By the way, this is a departure for my lab. We study cancer, the brain and aging, in mice and cell systems. The ants are just one part of my lab. The beauty of studying epigenetics is that you can study its impact in different areas of human biology. The ants represented to me a way to study complex sociality.
We have an ant room in my lab set up with plastic boxes with ants living in them. Simple. But we’re using sophisticated techniques normally used in brain or cancer research to study them. We inject the ant brains with specific drugs to induce epigenetic changes.
This is a golden time for biological research because there are so many ways to ask extremely rigorous questions about the differences between cells. We’re doing this with the ants now. You can take single brain cells and understand how they are changing in the different behaviors. That’s really amazing.
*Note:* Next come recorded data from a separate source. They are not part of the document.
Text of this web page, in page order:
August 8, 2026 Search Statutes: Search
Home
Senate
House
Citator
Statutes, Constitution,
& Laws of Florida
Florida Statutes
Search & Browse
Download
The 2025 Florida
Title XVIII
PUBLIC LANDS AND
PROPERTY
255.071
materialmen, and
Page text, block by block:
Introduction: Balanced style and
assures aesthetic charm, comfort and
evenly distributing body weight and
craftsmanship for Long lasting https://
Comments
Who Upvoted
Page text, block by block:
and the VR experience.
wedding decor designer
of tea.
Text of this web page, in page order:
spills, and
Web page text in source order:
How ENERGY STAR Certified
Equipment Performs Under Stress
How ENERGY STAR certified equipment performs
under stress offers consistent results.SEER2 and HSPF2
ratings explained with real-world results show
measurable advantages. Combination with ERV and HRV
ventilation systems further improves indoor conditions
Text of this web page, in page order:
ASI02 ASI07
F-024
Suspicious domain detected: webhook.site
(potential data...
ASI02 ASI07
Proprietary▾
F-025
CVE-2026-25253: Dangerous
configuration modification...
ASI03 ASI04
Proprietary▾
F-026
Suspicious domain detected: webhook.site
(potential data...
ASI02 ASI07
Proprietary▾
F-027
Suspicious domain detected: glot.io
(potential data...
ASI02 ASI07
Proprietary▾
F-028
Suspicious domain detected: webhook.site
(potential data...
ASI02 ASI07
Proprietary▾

What have you learned so far?
Our biggest discovery has been that we can use epigenetic manipulation to change a soldier ant into a forager ant — note that both castes are female, not male. She still looks like a soldier. She still had a big head with giant mouth parts for cutting and biting. But we change her behavior into a forager that searches for food.
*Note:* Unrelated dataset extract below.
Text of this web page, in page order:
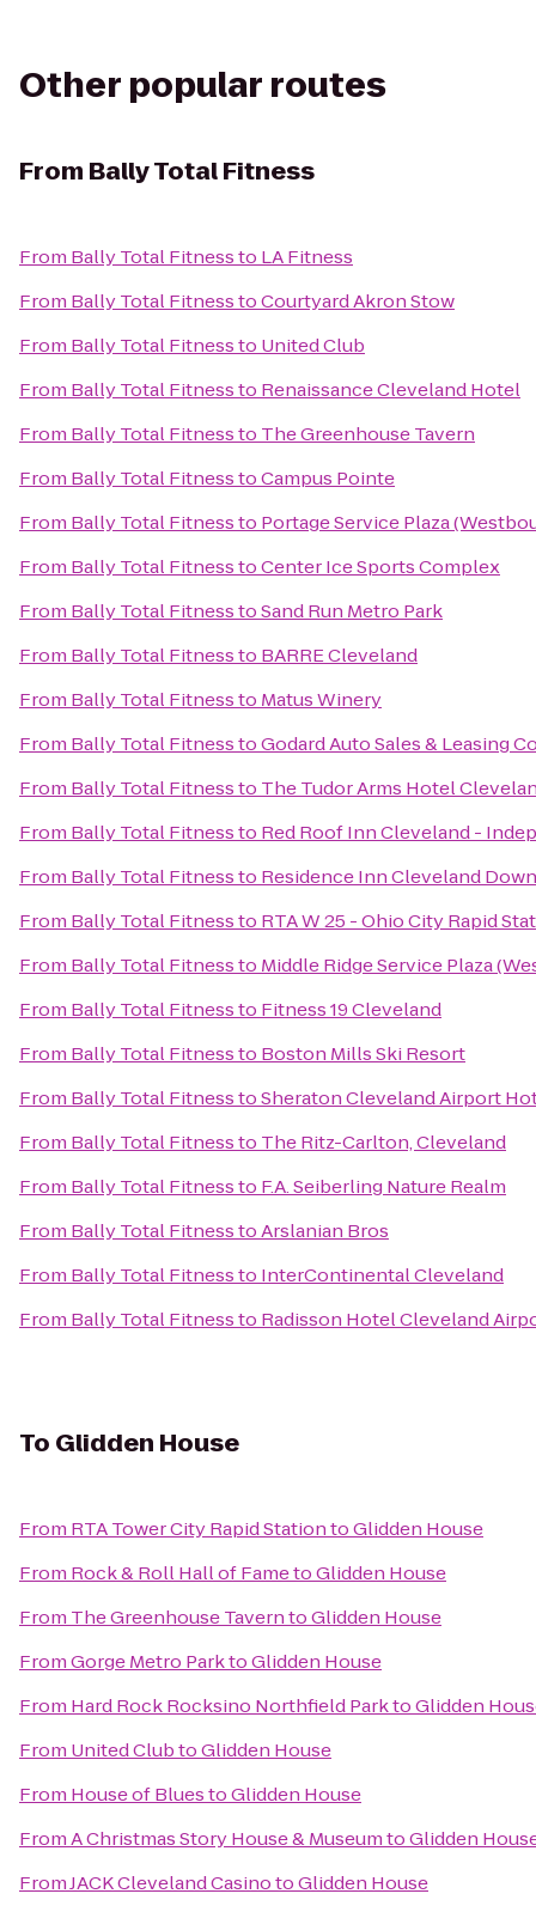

That’s a really interesting finding. But there are also a couple of aspects that we think are of wide interest beyond the ants. One thing is that when we do this epigenetic manipulation, it has to be done very early, right after the ants hatch. Even though they look like adult ants, their brains are plastic, still open to changes, much like our brains are at birth. It’s early enough that we can still change the genome before parts of it become permanently “open or closed” to make the soldier brain.
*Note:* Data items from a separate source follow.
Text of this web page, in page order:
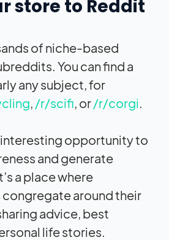
store to Reddit
of niche-based
You can find a
any subject, for
, /r/scifi, or/r/corgi.
interesting opportunity to
and generate
a place where
around their
advice, best
life stories.
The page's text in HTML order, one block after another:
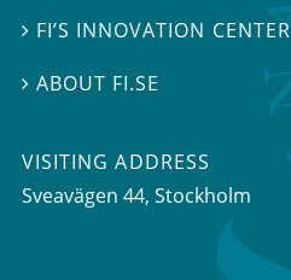
 FI’S INNOVATION CENTER
ABOUT FI.SE
VISITING ADDRESS
Sveavägen 44, Stockholm
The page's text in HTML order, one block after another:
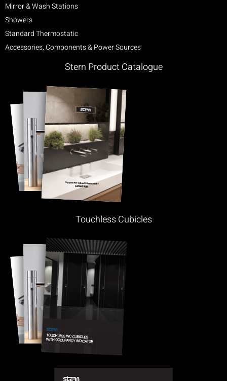
Mirror & Wash Stations
Showers
Standard Thermostatic
Accessories, Components & Power Sources
Stern Product Catalogue
Touchless Cubicles
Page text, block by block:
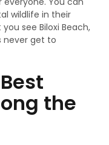
wildlife in their
see Biloxi Beach,
never get to
the
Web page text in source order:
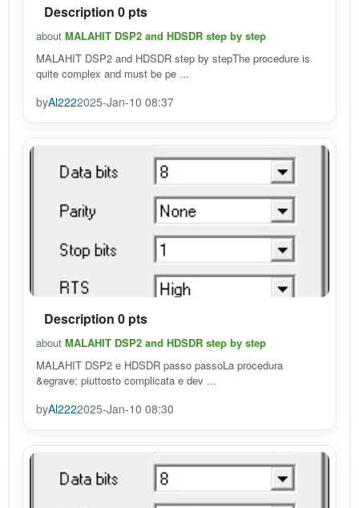
Description 0 pts
about MALAHIT DSP2 and HDSDR step by step
MALAHIT DSP2 and HDSDR step by stepThe procedure is
quite complex and must be pe ...
byAl2222025-Jan-10 08:37
Description 0 pts
about MALAHIT DSP2 and HDSDR step by step
MALAHIT DSP2 e HDSDR passo passoLa procedura
&egrave; piuttosto complicata e dev ...
byAl2222025-Jan-10 08:30
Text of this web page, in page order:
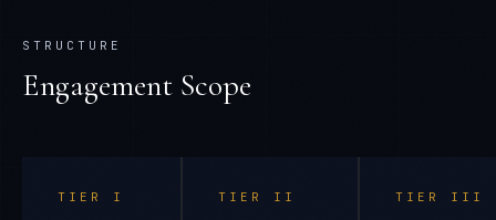
STRUCTURE
Engagement Scope
TIER I TIER II TIER III
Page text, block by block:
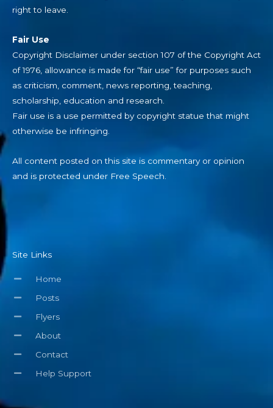
right to leave.
Fair Use
Copyright Disclaimer under section 107 of the Copyright Act
of 1976, allowance is made for “fair use” for purposes such
as criticism, comment, news reporting, teaching,
scholarship, education and research.
Fair use is a use permitted by copyright statue that might
otherwise be infringing.
All content posted on this site is commentary or opinion
and is protected under Free Speech.
Site Links
Home
Posts
Flyers
About
Contact
Help Support
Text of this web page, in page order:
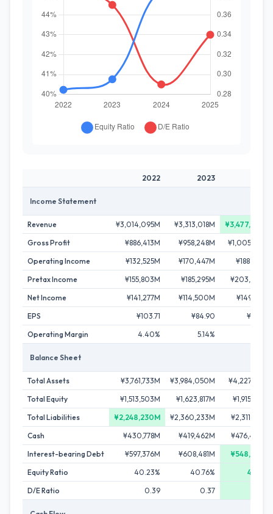
2022 2023
Income Statement
Revenue ¥3,014,095M ¥3,313,018M
¥3,477,262M
Gross Profit
¥886,413M ¥958,248M
¥1,005,858M
Operating Income
¥132,525M ¥170,447M
¥188,012M
Pretax Income
¥155,803M ¥185,295M
¥203,083M
Net Income
¥141,277M ¥114,500M
¥149,521M
EPS
¥103.71 ¥84.90
¥112.25
Operating Margin
4.40% 5.14%
Balance Sheet
Total Assets ¥3,761,733M ¥3,984,050M
¥4,227,514M
Total Equity
¥1,513,503M ¥1,623,817M
¥1,915,613M
Total Liabilities
¥2,248,230M ¥2,360,233M
¥2,311,901M
Cash
¥430,778M ¥419,462M
¥476,490M
Interest-bearing Debt
¥597,376M ¥608,481M
¥548,644M
Equity Ratio
40.23% 40.76%
45.31%
D/E Ratio
0.39 0.37
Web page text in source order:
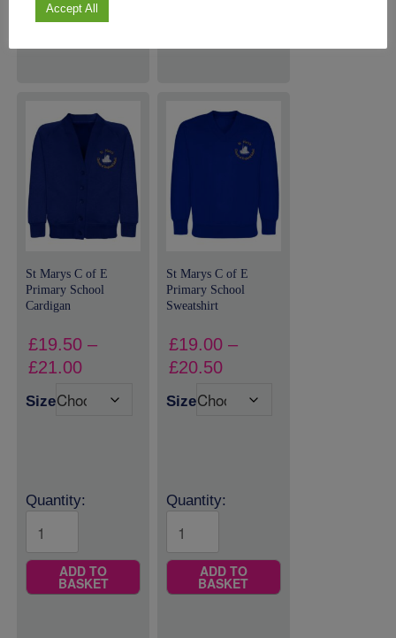
ADD TO
BASKET
St Marys C of E
Primary School
Cardigan
£19.50 –
£21.00Price
£19.50
Size
Quantity:
ADD TO
BASKET
St Marys C of E
Primary School
Sweatshirt
£19.00 –
£20.50Price
£19.00
Size
Quantity:
ADD TO
BASKET
Accept All
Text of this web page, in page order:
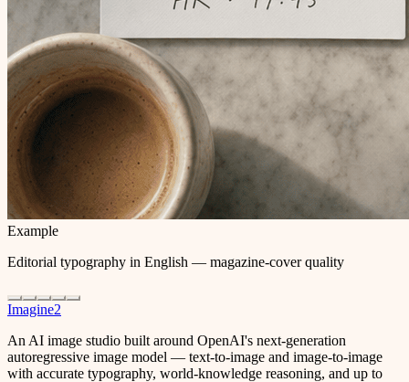
Example
Editorial typography in English — magazine-cover quality
Imagine2
An AI image studio built around OpenAI's next-generation
autoregressive image model — text-to-image and image-to-image
with accurate typography, world-knowledge reasoning, and up to
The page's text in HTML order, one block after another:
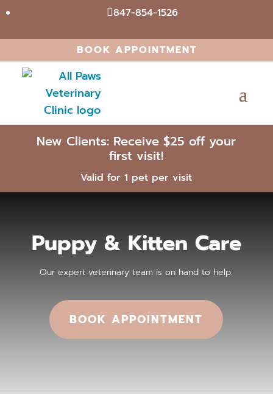
847-854-1526
BOOK APPOINTMENT
New Clients: Receive $25 off your
first visit!
Valid for 1 pet per visit
Puppy & Kitten Care
Our expert veterinary team is on hand to help.
BOOK APPOINTMENT
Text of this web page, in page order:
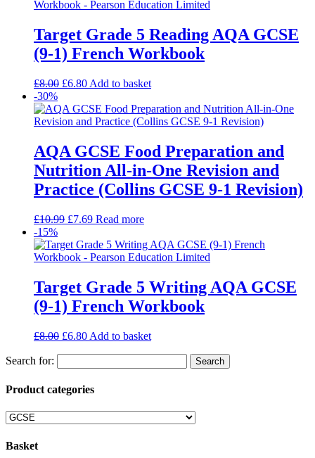
Target Grade 5 Reading AQA GCSE
(9-1) French Workbook
£8.00 £6.80 Add to basket
-30%
AQA GCSE Food Preparation and
Nutrition All-in-One Revision and
Practice (Collins GCSE 9-1 Revision)
£10.99 £7.69 Read more
-15%
Target Grade 5 Writing AQA GCSE
(9-1) French Workbook
£8.00 £6.80 Add to basket
Search for:
Product categories
Basket
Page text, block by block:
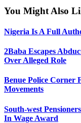
You Might Also
Nigeria Is A Full
2Baba Escapes
Over Alleged Role
Benue Police Corner
Movements
South-west
In Wage Award
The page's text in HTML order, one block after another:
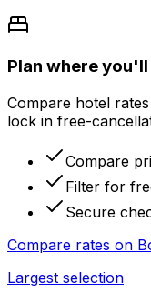
Plan where
Compare hotel
lock in free-
Compare
Filter for
Secure
Compare rates on
Largest selection
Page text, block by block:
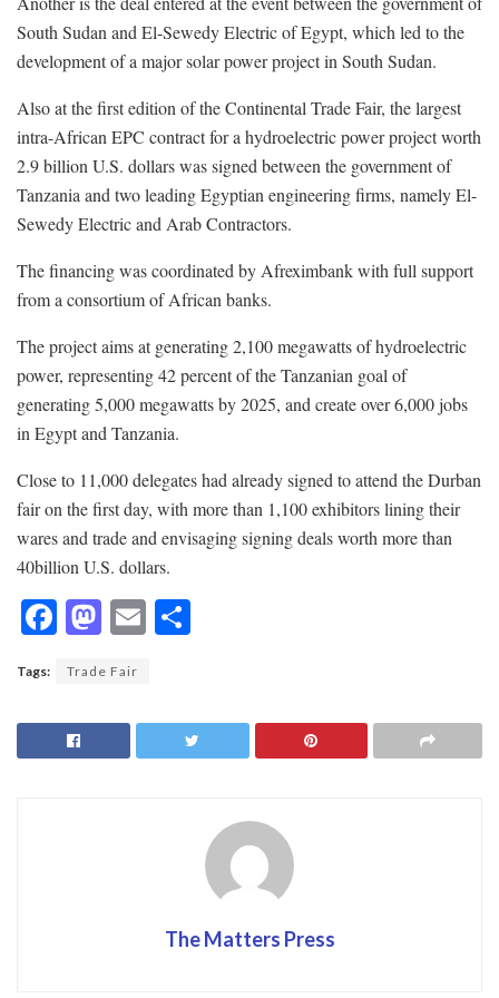
South Sudan and El-Sewedy Electric of Egypt, which led to the
development of a major solar power project in South Sudan.
Also at the first edition of the Continental Trade Fair, the largest
intra-African EPC contract for a hydroelectric power project worth
2.9 billion U.S. dollars was signed between the government of
Tanzania and two leading Egyptian engineering firms, namely El-
Sewedy Electric and Arab Contractors.
The financing was coordinated by Afreximbank with full support
from a consortium of African banks.
The project aims at generating 2,100 megawatts of hydroelectric
power, representing 42 percent of the Tanzanian goal of
generating 5,000 megawatts by 2025, and create over 6,000 jobs
in Egypt and Tanzania.
Close to 11,000 delegates had already signed to attend the Durban
fair on the first day, with more than 1,100 exhibitors lining their
wares and trade and envisaging signing deals worth more than
40billion U.S. dollars.
F
e
b
o
M
to
d
o
E
l
e
Tags: Trade Fair
The Matters Press
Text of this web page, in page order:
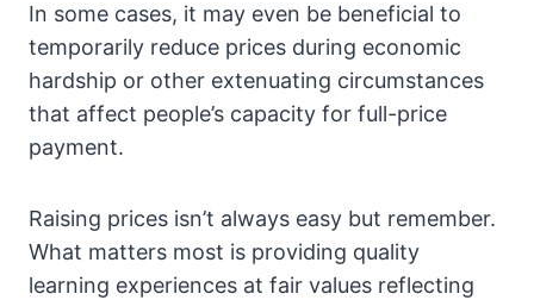
In some cases, it may even be beneficial to
temporarily reduce prices during economic
hardship or other extenuating circumstances
that affect people’s capacity for full-price
payment.
Raising prices isn’t always easy but remember.
What matters most is providing quality
learning experiences at fair values reflecting

In fact, we now know exactly the time at which the ants’ genome is no longer plastic: 10 days. We have found that the genome is the most susceptible to change at five days.
What questions would you like to explore next?
Now that we’ve figured out the precise epigenetic mechanism that is taking place, we want to figure out in what cells, in what part of the brain, all this is happening. Maybe this will help us to understand what parts of the human brain are involved in behavioral changes.
And now, we have added leaf-cutter ants to the lab. We want to understand on a bigger scale, with dramatically different castes, what kind of changes there are in the brains of these ants, and what that can tell us about humans. In humans, we don’t have two behaviors, we have hundreds of behaviors.
Yet ants are a long way from humans, and often animal research doesn’t quite translate to humans.
You never know what’s going to turn out to be of medical importance 10 to 15 years from now. What kinds of fascinating biological mechanisms are out there in the universe? Whether they become of relevance or value, both medically and commercially to humans, is hard to predict.
However, I will say that with this ant study, we are using a very simple system to try to reduce some of the complexity in human behavior to a much simpler thing. Soldier or forager? It’s so binary. It’s so simple, so elegant.
I want my research ultimately to have value to society. I feel responsibility to try to apply some of my work to human biology and human medicine.